Both companies have spent years building brand presence across Africa, using South Africa as their launchpad. Now they’re ready to plant manufacturing roots — not just to sell cars, but to produce, distribute, and eventually export from South African soil.
Why South Africa?
Let’s break it down.
- Strategic location: South Africa offers access to the entire Southern African Development Community (SADC) — a massive consumer region stretching across 16 countries.
- Established infrastructure: Ports, rail lines, and industrial parks are already equipped to handle automotive manufacturing.
- Government support: Policies like the Automotive Production and Development Programme (APDP) make South Africa an attractive base for manufacturers.
- Skilled labour force: Decades of experience with Toyota, Ford, and BMW have cultivated a strong engineering and technical talent pool.

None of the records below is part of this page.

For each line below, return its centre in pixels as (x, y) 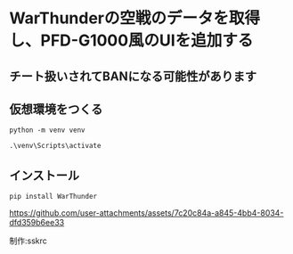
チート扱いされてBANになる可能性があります (133, 76)
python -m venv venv (48, 130)
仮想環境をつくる (56, 109)
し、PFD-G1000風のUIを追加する (131, 41)
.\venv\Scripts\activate (55, 146)
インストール (45, 175)
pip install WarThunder (53, 197)
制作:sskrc (28, 241)
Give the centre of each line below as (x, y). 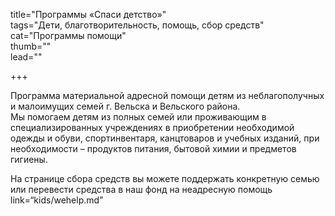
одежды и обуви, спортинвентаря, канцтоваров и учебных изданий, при (165, 138)
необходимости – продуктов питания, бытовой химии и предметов (153, 148)
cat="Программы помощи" (68, 35)
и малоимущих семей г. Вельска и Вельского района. (125, 106)
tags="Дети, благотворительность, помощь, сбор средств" (137, 25)
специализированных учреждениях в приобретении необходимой (152, 127)
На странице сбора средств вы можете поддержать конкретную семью (165, 178)
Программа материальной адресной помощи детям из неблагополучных (167, 95)
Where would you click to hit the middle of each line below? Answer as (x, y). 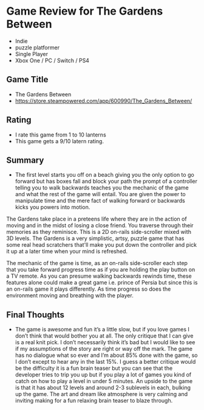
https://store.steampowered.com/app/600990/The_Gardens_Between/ (104, 101)
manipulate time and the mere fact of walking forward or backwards (100, 201)
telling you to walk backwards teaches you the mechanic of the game (102, 188)
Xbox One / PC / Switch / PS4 (52, 60)
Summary (25, 160)
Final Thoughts (36, 315)
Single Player (32, 54)
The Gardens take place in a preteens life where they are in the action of (97, 219)
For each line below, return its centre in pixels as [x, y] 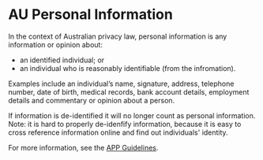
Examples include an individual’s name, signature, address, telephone [121, 84]
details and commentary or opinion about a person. [92, 100]
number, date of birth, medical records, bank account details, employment [129, 91]
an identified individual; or [62, 60]
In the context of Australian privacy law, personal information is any [118, 36]
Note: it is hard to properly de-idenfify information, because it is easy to [125, 124]
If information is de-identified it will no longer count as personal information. [132, 115]
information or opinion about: [55, 44]
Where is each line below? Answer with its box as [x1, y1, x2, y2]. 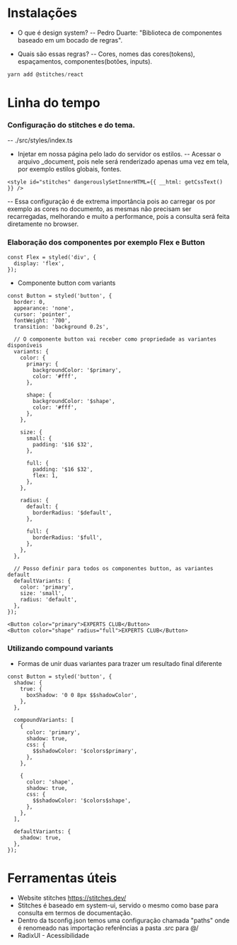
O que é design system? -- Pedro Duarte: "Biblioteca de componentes [17, 28, 222, 37]
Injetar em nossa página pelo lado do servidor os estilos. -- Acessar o [17, 150, 221, 159]
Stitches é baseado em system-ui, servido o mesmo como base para [17, 901, 219, 910]
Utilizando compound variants [7, 643, 114, 653]
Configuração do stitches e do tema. [7, 120, 136, 130]
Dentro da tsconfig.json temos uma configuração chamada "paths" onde [17, 916, 230, 924]
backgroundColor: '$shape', [33, 397, 115, 404]
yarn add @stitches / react [7, 71, 83, 78]
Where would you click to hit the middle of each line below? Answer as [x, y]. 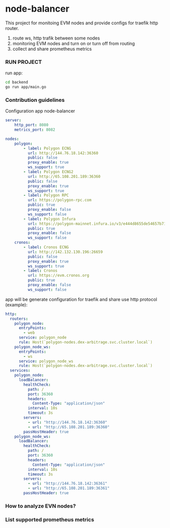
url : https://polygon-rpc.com [60, 200]
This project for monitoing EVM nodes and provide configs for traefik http [82, 23]
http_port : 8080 [32, 125]
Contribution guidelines [35, 100]
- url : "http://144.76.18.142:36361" [68, 484]
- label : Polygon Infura [50, 219]
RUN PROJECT [24, 62]
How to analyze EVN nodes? [40, 506]
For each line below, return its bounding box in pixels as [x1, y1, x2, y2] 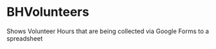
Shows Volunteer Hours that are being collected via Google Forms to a [6, 27, 209, 35]
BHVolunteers [6, 4, 89, 20]
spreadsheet [6, 34, 43, 42]
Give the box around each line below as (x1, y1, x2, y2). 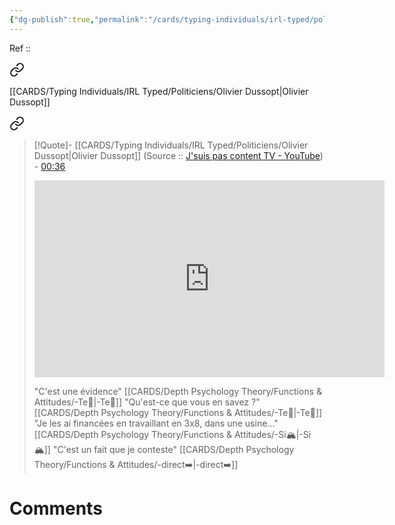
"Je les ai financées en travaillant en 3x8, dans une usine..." (33, 417, 279, 429)
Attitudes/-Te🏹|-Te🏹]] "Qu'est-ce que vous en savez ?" (33, 396, 261, 408)
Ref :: (9, 42, 32, 54)
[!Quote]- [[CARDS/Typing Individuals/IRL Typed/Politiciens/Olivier (33, 139, 309, 151)
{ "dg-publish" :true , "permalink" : (9, 14, 149, 25)
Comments (9, 497, 103, 520)
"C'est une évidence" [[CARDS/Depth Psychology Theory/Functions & (33, 385, 322, 397)
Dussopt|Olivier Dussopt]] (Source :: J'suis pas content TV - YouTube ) (33, 149, 324, 161)
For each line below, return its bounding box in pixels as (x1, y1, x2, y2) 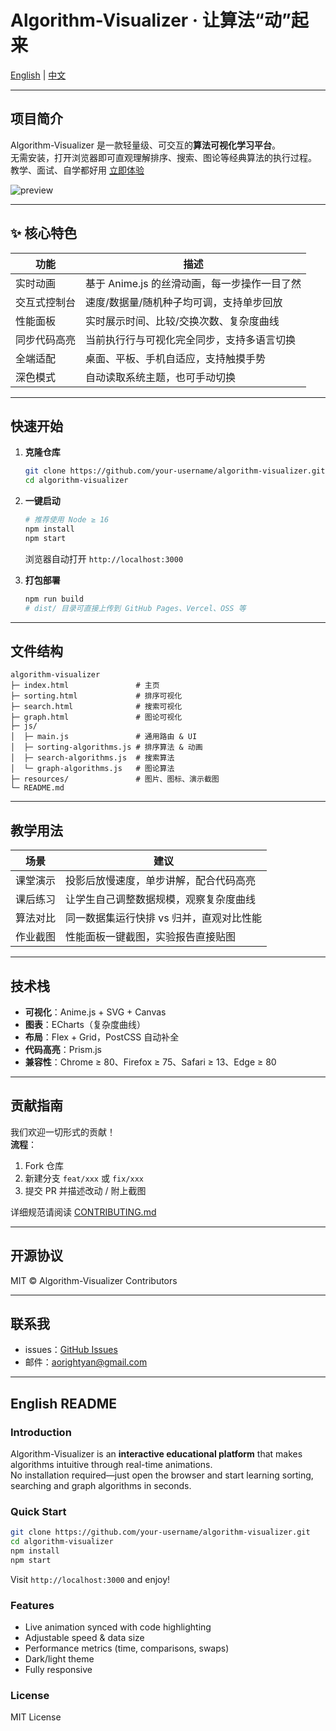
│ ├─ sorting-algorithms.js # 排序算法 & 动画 (10, 742, 203, 753)
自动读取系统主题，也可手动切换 (85, 370, 237, 384)
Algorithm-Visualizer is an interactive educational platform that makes (10, 1448, 303, 1460)
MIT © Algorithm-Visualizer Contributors (10, 1274, 178, 1286)
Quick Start (10, 1504, 67, 1518)
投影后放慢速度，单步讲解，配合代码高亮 (65, 874, 257, 888)
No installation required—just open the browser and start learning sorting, (10, 1469, 314, 1481)
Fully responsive (24, 1664, 93, 1676)
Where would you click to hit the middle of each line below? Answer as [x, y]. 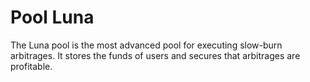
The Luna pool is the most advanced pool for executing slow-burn [146, 45]
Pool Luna [52, 17]
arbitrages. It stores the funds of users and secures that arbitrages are [155, 55]
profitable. [31, 66]
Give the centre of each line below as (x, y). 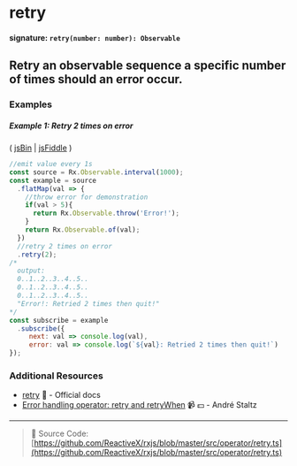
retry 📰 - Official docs (61, 395)
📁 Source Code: (60, 434)
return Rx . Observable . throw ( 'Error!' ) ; (106, 214)
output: (31, 271)
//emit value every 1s (51, 164)
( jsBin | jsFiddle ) (41, 148)
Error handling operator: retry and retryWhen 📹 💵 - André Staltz (140, 405)
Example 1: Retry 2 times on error (71, 126)
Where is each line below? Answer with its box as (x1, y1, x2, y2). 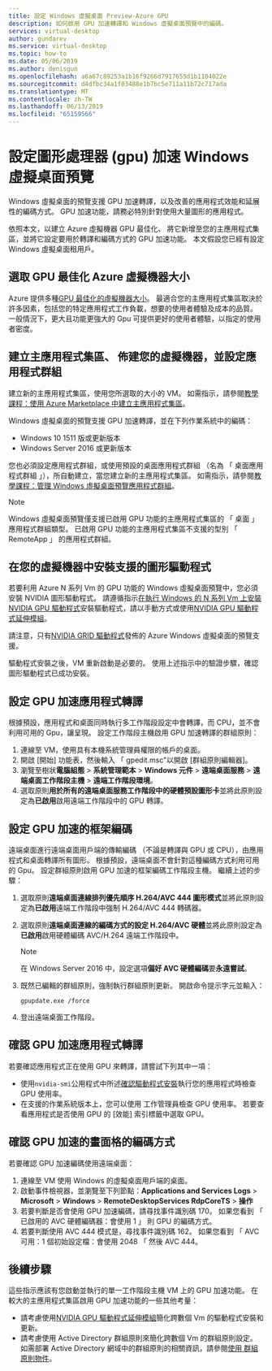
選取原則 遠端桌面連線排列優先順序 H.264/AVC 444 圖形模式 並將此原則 (19, 893, 257, 902)
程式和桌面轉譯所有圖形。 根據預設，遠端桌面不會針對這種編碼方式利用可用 (8, 855, 260, 865)
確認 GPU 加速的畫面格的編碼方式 (8, 1135, 175, 1149)
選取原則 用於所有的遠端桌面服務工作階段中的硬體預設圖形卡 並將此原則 (19, 786, 256, 796)
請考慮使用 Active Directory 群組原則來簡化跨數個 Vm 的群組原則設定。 (19, 1334, 257, 1343)
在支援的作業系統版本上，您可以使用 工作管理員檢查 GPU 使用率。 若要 (19, 1099, 257, 1109)
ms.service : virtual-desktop (8, 42, 107, 50)
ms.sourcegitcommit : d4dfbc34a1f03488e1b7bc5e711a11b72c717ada (8, 80, 227, 88)

- Rising demand: Local buyers are hungry for affordable, high-tech, fuel-efficient vehicles — a niche that GWM and Chery excel in.

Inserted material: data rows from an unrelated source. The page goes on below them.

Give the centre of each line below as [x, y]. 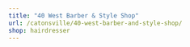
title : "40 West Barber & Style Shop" [74, 16]
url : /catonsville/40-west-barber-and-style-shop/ [95, 23]
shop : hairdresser [39, 30]
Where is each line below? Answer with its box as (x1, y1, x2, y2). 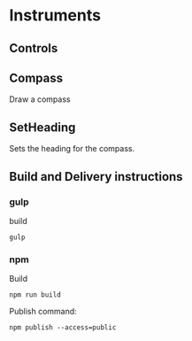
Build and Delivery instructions (9, 169, 183, 184)
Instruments (9, 5, 102, 26)
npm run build (9, 291, 62, 299)
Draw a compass (9, 94, 71, 105)
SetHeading (9, 120, 76, 135)
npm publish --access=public (9, 323, 117, 332)
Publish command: (9, 306, 77, 317)
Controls (9, 41, 58, 56)
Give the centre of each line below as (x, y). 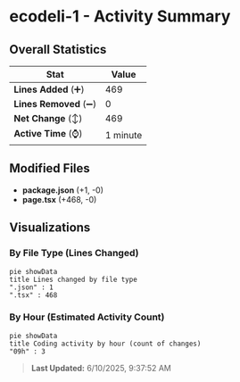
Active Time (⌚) (48, 133)
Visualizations (50, 228)
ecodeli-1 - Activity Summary (120, 17)
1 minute (124, 135)
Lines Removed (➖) (55, 104)
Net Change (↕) (48, 118)
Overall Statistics (58, 50)
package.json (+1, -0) (63, 190)
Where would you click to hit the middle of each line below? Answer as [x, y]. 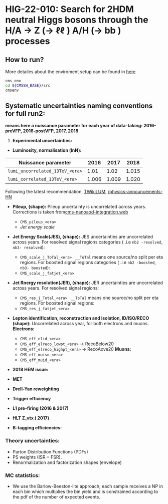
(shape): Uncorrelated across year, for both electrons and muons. [80, 324]
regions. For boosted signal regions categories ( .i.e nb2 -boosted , [88, 263]
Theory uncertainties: [33, 441]
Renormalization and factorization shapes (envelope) [67, 462]
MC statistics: [23, 475]
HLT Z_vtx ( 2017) [31, 418]
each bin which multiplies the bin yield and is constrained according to [85, 491]
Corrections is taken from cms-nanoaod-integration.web [70, 212]
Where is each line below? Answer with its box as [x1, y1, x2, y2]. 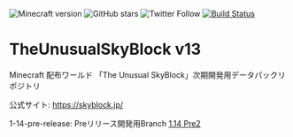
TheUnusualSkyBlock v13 [9, 40, 202, 59]
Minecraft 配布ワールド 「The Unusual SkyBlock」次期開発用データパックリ [9, 69, 286, 80]
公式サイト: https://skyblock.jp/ [9, 99, 124, 110]
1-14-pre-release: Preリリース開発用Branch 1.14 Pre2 [9, 118, 201, 128]
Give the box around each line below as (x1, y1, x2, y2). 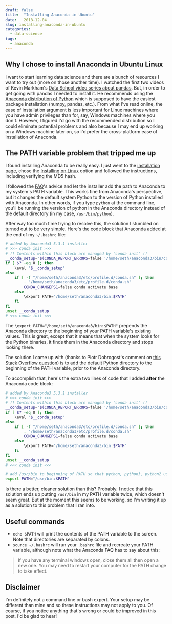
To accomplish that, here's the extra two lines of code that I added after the (5, 375, 165, 381)
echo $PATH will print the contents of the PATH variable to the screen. (12, 530, 158, 537)
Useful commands (5, 517, 65, 526)
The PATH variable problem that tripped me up (5, 149, 156, 157)
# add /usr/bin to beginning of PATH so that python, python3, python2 (5, 472, 161, 477)
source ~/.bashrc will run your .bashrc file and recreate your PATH (12, 541, 154, 548)
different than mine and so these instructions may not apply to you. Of (5, 602, 153, 608)
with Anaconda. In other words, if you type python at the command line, (5, 200, 156, 206)
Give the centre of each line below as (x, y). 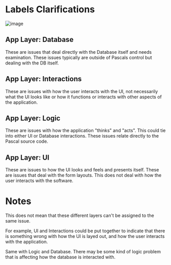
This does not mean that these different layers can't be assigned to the (80, 215)
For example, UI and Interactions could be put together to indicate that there (85, 231)
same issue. (18, 221)
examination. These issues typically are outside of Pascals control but (79, 57)
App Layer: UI (27, 157)
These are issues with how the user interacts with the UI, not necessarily (82, 91)
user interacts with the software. (39, 181)
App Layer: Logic (33, 118)

The combination is irresistible. For Chinese automakers looking to expand globally, South Africa isn’t just another market — it’s a gateway to the continent.
The Economic Ripple Effect
The GWM and Chery to assemble vehicles in South Africa initiative could generate a multi-layered economic impact.

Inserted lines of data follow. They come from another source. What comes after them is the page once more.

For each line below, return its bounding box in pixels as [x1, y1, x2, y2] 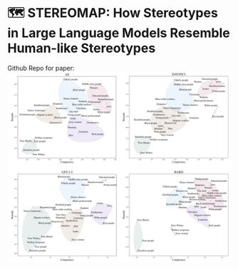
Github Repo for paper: [7, 64, 75, 72]
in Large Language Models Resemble [7, 25, 230, 41]
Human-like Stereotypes [7, 40, 156, 56]
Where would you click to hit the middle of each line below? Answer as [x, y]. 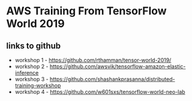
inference [27, 73]
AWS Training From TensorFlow [86, 11]
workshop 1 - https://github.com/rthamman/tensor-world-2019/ [93, 60]
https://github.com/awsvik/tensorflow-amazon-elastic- [118, 66]
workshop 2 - [32, 66]
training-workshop [38, 85]
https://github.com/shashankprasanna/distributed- [112, 79]
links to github [34, 46]
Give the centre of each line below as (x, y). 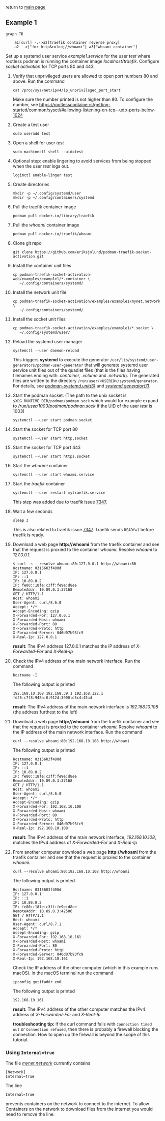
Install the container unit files (42, 265)
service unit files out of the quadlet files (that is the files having (76, 370)
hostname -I (25, 675)
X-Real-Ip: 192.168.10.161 (40, 959)
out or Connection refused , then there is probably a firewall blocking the (85, 1029)
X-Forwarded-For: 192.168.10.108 (47, 806)
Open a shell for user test (38, 143)
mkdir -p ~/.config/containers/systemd (54, 197)
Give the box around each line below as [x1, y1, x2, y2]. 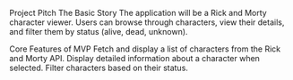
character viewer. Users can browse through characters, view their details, [9, 17, 285, 28]
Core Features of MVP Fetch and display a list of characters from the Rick [9, 44, 280, 54]
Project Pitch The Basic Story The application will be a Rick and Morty [9, 8, 267, 18]
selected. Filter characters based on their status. [9, 62, 188, 73]
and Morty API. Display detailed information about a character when [9, 53, 260, 63]
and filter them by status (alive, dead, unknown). [9, 27, 188, 36]
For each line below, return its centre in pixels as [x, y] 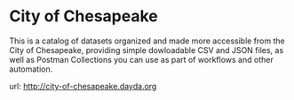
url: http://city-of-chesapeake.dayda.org [83, 86]
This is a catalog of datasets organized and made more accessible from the [147, 41]
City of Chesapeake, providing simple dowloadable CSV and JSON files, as [147, 50]
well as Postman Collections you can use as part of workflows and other [141, 59]
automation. [31, 69]
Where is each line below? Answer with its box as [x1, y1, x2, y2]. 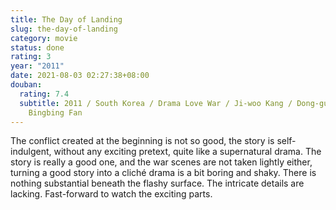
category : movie [10, 33, 78, 43]
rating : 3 [10, 52, 52, 62]
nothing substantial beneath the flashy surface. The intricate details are [10, 177, 305, 190]
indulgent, [10, 146, 52, 158]
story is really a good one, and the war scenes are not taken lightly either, [10, 156, 313, 168]
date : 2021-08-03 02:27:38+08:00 [10, 71, 150, 81]
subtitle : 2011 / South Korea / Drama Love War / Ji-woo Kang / [19, 98, 293, 108]
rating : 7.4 [19, 89, 70, 99]
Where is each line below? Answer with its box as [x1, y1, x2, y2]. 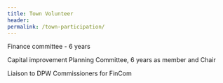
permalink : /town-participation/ [7, 23, 105, 30]
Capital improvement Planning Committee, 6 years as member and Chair [7, 56, 216, 64]
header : [7, 17, 30, 24]
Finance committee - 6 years [7, 43, 91, 51]
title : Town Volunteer [7, 10, 74, 17]
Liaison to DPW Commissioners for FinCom [7, 69, 132, 77]
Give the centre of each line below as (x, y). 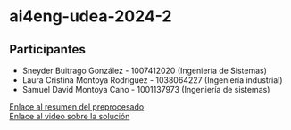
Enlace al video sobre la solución (70, 116)
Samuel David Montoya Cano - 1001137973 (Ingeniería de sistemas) (146, 89)
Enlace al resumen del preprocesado (77, 107)
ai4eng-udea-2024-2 (91, 16)
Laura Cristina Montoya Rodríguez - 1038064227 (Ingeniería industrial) (152, 80)
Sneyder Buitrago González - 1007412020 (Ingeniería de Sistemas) (145, 70)
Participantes (48, 49)
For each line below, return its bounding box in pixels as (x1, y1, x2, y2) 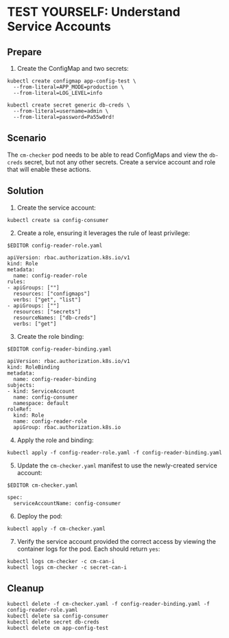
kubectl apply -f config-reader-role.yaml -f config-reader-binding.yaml (7, 449, 223, 456)
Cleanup (7, 582, 45, 595)
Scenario (7, 132, 47, 144)
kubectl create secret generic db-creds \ (7, 102, 130, 109)
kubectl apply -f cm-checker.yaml (7, 525, 106, 532)
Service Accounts (7, 19, 111, 34)
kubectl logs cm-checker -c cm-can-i (7, 558, 115, 564)
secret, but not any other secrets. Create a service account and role (23, 157, 216, 166)

First, jobs. Local assembly means new employment opportunities across the supply chain — from logistics to welding, from engineering to quality assurance. Experts estimate that each assembly plant could create between 2,000 and 5,000 direct jobs, with indirect employment multiplying that figure several times through suppliers and services.
Second, skills transfer. Both companies have advanced manufacturing systems — integrating robotics, smart sensors, and data-driven efficiency. As these systems are adopted locally, South African technicians and engineers will gain world-class experience, boosting the nation’s industrial competence.
Third, supplier development. Local component manufacturers could be pulled into the orbit of global supply chains. From seats and dashboards to wiring harnesses and tyres, small businesses stand to benefit if localisation requirements are implemented.
And finally, exports. If South Africa becomes a hub for right-hand-drive production, these vehicles could find their way to markets in Australia, the UK, and across Africa — injecting new life into the country’s export earnings.
A Strategic Game for China’s Giants
For years, China’s auto manufacturers were seen as imitators rather than innovators. That perception has flipped dramatically. GWM and Chery have grown into sophisticated, design-driven, and technology-savvy giants.
GWM has carved its name with brands like Haval, Tank, and Ora, blending rugged SUVs with cutting-edge electric innovation. Chery, on the other hand, has built a reputation for style and value through sub-brands like Omoda, Jaecoo, and Jetour.
Their decision to assemble vehicles in South Africa is a move straight out of the long-term-vision playbook:
- GWM is likely to focus on pick-ups and SUVs — segments where it already dominates.
- Chery will target the passenger-car and crossover market — modern, sleek, urban vehicles that resonate with young professionals.
Together, they are positioning themselves to challenge legacy players like Toyota, Volkswagen, Ford, and Hyundai on price, features, and local presence.
The Local Manufacturing Context
South Africa’s auto industry has long been dominated by global heavyweights. Toyota’s plant in Prospecton, Ford’s Silverton assembly line, Volkswagen’s Kariega factory, and BMW’s Rosslyn operations have all contributed significantly to exports and job creation.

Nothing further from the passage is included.